▶ **Data for this exercise**
---------------

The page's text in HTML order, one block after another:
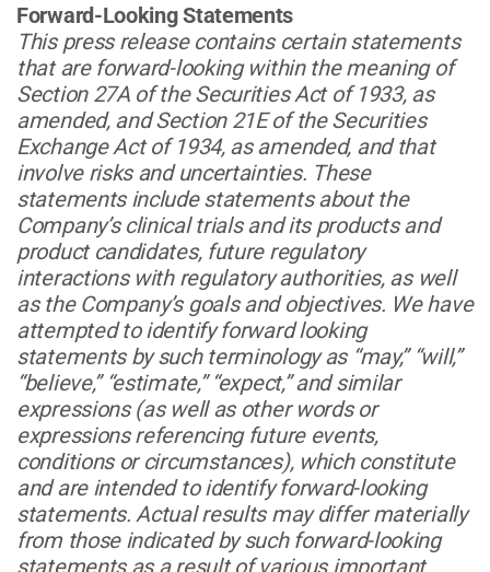
Forward-Looking Statements
This press release contains certain statements
that are forward-looking within the meaning of
Section 27A of the Securities Act of 1933, as
amended, and Section 21E of the Securities
Exchange Act of 1934, as amended, and that
involve risks and uncertainties. These
statements include statements about the
Company’s clinical trials and its products and
product candidates, future regulatory
interactions with regulatory authorities, as well
as the Company’s goals and objectives. We have
attempted to identify forward looking
statements by such terminology as “may,” “will,”
“believe,” “estimate,” “expect,” and similar
expressions (as well as other words or
expressions referencing future events,
conditions or circumstances), which constitute
and are intended to identify forward-looking
statements. Actual results may differ materially
from those indicated by such forward-looking
statements as a result of various important

---------------

▶ **Exercise brief**
Copy the material verbatim. The pictures are not part of the copy.

▶ **Answer box**
The page's text in HTML order, one block after another:
Forward-Looking Statements
This press release contains certain statements
that are forward-looking within the meaning of
Section 27A of the Securities Act of 1933, as
amended, and Section 21E of the Securities
Exchange Act of 1934, as amended, and that
involve risks and uncertainties. These
statements include statements about the
Company’s clinical trials and its products and
product candidates, future regulatory
interactions with regulatory authorities, as well
as the Company’s goals and objectives. We have
attempted to identify forward looking
statements by such terminology as “may,” “will,”
“believe,” “estimate,” “expect,” and similar
expressions (as well as other words or
expressions referencing future events,
conditions or circumstances), which constitute
and are intended to identify forward-looking
statements. Actual results may differ materially
from those indicated by such forward-looking
statements as a result of various important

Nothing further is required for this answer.